═══ Task input ═══

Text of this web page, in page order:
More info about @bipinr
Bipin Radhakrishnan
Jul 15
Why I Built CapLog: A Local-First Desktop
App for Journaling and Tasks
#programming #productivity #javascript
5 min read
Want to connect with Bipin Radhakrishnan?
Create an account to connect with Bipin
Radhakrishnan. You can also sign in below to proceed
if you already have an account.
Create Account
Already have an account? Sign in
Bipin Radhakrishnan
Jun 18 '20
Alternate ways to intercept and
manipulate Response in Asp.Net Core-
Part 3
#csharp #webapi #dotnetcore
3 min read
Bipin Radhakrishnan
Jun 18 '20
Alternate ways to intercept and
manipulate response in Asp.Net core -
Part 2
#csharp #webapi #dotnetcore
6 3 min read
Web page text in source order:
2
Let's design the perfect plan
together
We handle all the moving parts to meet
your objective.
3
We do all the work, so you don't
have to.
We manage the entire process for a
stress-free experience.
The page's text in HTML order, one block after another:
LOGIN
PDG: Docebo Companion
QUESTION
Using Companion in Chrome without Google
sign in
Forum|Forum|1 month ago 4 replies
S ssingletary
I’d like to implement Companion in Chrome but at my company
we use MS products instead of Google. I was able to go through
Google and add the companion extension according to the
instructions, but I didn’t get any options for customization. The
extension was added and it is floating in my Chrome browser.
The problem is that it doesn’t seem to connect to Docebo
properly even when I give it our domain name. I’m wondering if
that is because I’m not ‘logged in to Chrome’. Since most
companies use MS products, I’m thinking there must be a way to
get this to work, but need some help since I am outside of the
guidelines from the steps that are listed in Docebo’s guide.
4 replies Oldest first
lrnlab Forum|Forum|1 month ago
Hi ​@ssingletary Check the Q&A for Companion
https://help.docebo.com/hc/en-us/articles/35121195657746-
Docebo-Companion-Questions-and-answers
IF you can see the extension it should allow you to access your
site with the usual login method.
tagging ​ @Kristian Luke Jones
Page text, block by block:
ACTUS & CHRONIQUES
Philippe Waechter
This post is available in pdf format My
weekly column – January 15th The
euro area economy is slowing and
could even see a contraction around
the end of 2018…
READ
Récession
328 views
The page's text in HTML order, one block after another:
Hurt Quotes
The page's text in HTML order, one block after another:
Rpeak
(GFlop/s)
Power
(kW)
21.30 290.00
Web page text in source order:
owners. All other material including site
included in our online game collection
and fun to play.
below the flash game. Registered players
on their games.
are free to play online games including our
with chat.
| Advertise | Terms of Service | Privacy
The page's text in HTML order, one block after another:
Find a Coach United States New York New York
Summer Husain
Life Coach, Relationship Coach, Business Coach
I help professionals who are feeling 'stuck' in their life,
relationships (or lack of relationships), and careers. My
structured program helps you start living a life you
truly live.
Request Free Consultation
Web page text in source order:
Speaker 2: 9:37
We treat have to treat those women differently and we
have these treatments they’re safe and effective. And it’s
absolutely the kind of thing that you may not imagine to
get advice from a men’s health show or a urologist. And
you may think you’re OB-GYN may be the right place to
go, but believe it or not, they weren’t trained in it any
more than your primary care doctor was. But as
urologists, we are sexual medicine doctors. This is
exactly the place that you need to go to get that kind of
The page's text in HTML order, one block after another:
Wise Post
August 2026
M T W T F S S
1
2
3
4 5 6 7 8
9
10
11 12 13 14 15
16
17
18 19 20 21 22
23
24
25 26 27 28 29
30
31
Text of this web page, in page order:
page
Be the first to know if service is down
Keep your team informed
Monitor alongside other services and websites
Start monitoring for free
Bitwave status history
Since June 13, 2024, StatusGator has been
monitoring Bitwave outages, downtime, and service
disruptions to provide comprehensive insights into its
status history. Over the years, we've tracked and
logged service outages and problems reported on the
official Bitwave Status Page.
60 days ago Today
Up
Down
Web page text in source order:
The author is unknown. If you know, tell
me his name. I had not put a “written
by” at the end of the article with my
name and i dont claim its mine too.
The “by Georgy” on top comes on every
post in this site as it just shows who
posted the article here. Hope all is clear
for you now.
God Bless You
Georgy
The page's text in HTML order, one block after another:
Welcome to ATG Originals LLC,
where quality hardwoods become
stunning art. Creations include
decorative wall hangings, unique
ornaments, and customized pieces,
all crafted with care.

═══

* _Aim of the exercise_
Report how many lines of the data above hold the string "games". Nothing else belongs in the answer.

* _Output for this exercise_
2